One strength of Lumsden's work is his emphasis that homophobia comes in many forms and has developed out of diverse historical circumstances. Values in the United States are marked by extreme individualism, whereas Cuba has an alternate conception of human rights, which leans more to collectivism. Therefore, the aspirations of gay rights activists in Cuba are somewhat different from what U.S. activists are trying to achieve. The immediate needs are gays in Cuba are still more centered on gaining economic security, while issues such as gay adoption and marriage aren't of greatest concern. Lumsden's work clearly analyzes the uniqueness of the situation for gays in Cuba, resulting in a fascinating and illuminating read.
I found much of the information fascinating (such as his description of machismo and how it functions within the society) and upon closing the book, felt I had a much greater understanding of the situation in Cuba.
However, while the prospect of a different perception seemed appealing, I feel that the author's own apparent biases were both distracting to the subject and, at times, bordering on infuriating.
Not only does he continually speak strongly unfavorably of the United States, he uses this repeatedly, as well as other means, to somehow lighten or excuse almost all horrible events within Cuba and all actions of Fidel Castro against gays.
For example, he talks (on page 70) about how the slave labor that camp members were required to do (such as harvesting sugar cane) was needed because of America's blockade. Granted, the US's stance on Cuba greatly harmed its economy, however, one cannot go on to say that America is therefore responsible for Cuba's slave labor. Many incidents, such as this, upset me to the point that I had to put the book down (or write a nasty note in the sidelines).
Even more frequent, the author uses wording or makes underling assumptions in order to further excuse the atrocities of Cuba. He writes (on page 69), "Although some camps were reserved exclusively for homosexuals, overall conditions in such camps were not necessarily worse than in other camps in which homosexuals were a minority. In some respects, they might have even been better as a result of the collective efforts of their inmates to humanize their environment by adding a gay touch to their barracks and camp life". For one, he is skirting the issue that it is atrocious that gays were even put into such camps, and two, "not necessarily" does not clarify anything. Further, his assumption about the `gay touch' sounds almost comical and greatly undermines the seriousness of the issue. One would never say about the Holocaust that gays had it better because they could add a `gay touch' to their barracks. It would be consitered insulting.

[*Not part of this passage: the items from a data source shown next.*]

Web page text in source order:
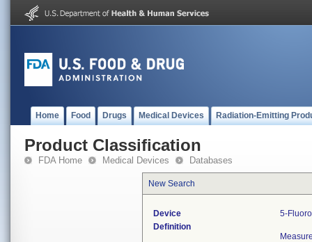
Home Food Drugs Medical Devices Radiation-Emitting
Product Classification
FDA Home Medical Devices Databases
New Search
Device
5-
Definition

Also, I felt that many of his statements were contradictory, and I often found myself searching back through the pages in order to justify my claim. Such is the case, on page fifty-six, when Lumsden discredits Americans as not having strong family attachment in comparison to Cubans. He goes on the next paragraph, then, to talk about how the sexual affairs of husbands were "tolerated so long as the preeminence of wives over other women was affirmed in public". Somehow that does not seem to be harmonious with family attachment.
And every time he does mention something negative about Cubans, he premises it with `but it is better than or equal to other Latin American countries' or with some negetive comment about the US.

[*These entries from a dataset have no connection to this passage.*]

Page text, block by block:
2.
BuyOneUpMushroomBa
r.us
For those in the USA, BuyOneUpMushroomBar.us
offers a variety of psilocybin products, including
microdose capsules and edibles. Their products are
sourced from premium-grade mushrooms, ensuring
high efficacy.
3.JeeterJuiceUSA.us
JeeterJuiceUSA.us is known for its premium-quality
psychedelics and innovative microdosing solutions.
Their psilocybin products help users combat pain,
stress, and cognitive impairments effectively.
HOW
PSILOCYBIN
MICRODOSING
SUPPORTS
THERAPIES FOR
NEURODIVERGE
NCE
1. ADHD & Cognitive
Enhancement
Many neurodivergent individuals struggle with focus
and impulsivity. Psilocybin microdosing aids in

While, in certain cases he has a valid point, I feel that, for me at least, this continual `excusing' took away from the work.

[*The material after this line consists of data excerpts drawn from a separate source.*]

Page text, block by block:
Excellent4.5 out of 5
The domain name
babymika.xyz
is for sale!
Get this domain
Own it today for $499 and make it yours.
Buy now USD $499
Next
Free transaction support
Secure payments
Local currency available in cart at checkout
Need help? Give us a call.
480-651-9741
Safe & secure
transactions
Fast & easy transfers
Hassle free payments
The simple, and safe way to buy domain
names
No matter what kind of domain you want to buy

I do realize, however, that it is very difficult to explain a different culture, and, many times, this is what he was trying to do. Yet, through subtly (and not so subtly) attacking another culture, he must realize that he runs the risk of isolating his reader (such as he did me).
Upon finishing the book, in spite of this, I did feel as though I had learned a great deal about Cuba. However, I feel that a lot of my knowledge was aquired through reading between the lines.